First, Sin. I am sure I would have never come up with that mother issue on my own. That's what the Psychologist said, and I throw it out there for your consideration. Obviously, I've thought about it a lot, and it does have a certain self-exculpatory appeal. But I do take responsibility for my caddish behavior. But having some type of an explanation other than "Mick you are a boorish womanizer", did seem to help me get beyond it. Although maybe the lowering of testosterone levels as one approaches 60 also helped?
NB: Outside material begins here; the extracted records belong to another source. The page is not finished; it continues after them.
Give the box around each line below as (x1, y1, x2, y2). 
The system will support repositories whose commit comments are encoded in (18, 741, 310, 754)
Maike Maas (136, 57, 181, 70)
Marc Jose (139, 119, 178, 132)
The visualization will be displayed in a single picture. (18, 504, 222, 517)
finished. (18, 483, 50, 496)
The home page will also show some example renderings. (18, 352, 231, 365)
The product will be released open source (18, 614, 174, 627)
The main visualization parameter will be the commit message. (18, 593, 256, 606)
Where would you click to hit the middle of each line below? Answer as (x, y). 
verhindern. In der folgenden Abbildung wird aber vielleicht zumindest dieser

I would note that my compulsion was not to just have sex with women. It was more about making them fall for me, love me, if you will. There were never any one night stands that I can think of...

Why wasn't I able to find satisfaction with the first wife for those needs? Well maybe that had something to do with her. Or maybe I had some need to prove that I could get that love from a variety of sources.
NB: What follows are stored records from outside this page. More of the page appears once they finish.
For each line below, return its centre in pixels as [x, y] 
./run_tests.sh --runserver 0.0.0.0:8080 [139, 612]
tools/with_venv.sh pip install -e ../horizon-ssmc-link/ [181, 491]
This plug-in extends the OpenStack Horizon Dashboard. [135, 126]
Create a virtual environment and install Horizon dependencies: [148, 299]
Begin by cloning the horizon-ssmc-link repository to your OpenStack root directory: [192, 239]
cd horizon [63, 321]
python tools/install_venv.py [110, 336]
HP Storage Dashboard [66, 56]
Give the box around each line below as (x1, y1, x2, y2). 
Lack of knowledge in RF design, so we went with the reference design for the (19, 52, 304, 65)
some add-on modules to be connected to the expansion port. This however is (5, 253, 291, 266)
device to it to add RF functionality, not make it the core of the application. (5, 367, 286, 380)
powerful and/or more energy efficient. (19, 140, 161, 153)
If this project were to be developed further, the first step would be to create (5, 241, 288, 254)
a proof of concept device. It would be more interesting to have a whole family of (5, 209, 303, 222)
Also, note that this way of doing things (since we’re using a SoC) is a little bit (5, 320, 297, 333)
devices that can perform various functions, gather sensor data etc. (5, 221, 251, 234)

In any event, the act of talking it through and examining what the motivations might have been seems to have helped me get beyond that sort of behavior.

The last time I saw her, I mentioned where we are: the contract, the blog, the fact that Mistress has "permission" but I don't. She was amused and approving, saying the key was openness about it all between me and Molly.
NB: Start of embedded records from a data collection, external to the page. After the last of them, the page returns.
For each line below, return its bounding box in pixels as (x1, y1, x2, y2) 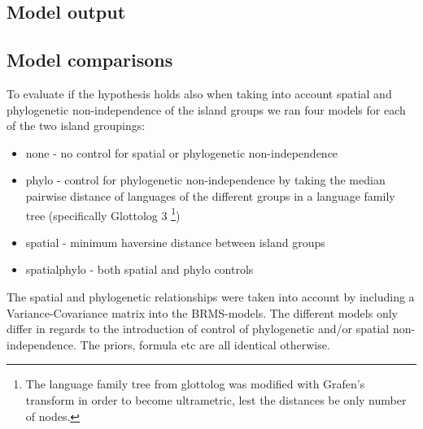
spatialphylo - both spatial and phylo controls (25, 261, 254, 278)
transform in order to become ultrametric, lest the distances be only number (25, 391, 407, 408)
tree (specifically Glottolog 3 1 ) (25, 204, 181, 223)
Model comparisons (7, 47, 173, 72)
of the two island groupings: (7, 117, 146, 134)
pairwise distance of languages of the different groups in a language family (25, 187, 395, 204)
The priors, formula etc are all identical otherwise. (80, 336, 330, 353)
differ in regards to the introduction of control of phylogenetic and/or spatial (7, 320, 390, 337)
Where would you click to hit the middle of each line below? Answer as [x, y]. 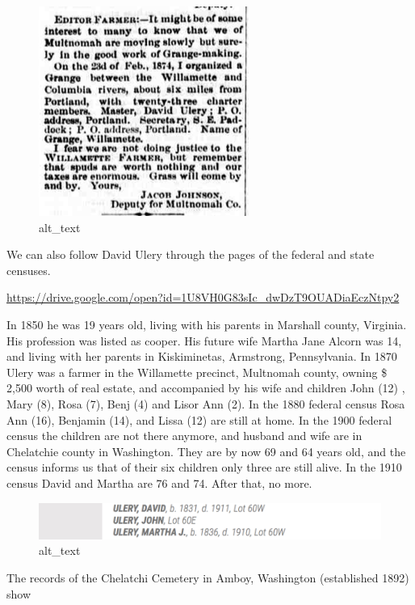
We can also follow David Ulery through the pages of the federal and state [191, 254]
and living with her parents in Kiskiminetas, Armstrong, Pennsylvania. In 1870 [202, 356]
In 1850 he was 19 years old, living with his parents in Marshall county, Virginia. [207, 324]
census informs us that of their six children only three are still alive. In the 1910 [204, 467]
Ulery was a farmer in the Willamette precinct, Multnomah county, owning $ [197, 372]
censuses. [29, 270]
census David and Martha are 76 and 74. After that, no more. [159, 482]
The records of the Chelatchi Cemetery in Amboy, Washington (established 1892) [208, 578]

So there you are. Have a great weekend, all.

Mick

WC said...

Well,

I am an assotoligist, not a shrink. If fact I generaly think a lot of the pysco babble is just that.

But for the WC's two cents worth I think men stray for a few reasons:

1) It strokes their ego, that a comley lass thinks they are hot.

2) It is hot because of a new partner, (new sex is HOT,) and the ilict nature of the act.

3) Men are flattered by the attention.

4) Men are horny!

For what its worth that is the WC's opinion

Of coursde as they say about free legal advise....Its worth what you paid for it.

The has two cents,

WC

Donna said...

Hey WC,

Good to hear from you, I thought maybe you were relaxing in The House That Mick Built again. And, btw, we haven't forgotten that you promised Bill and me a visit but didn't send the key! But no hard feelings...which brings me back to the blog.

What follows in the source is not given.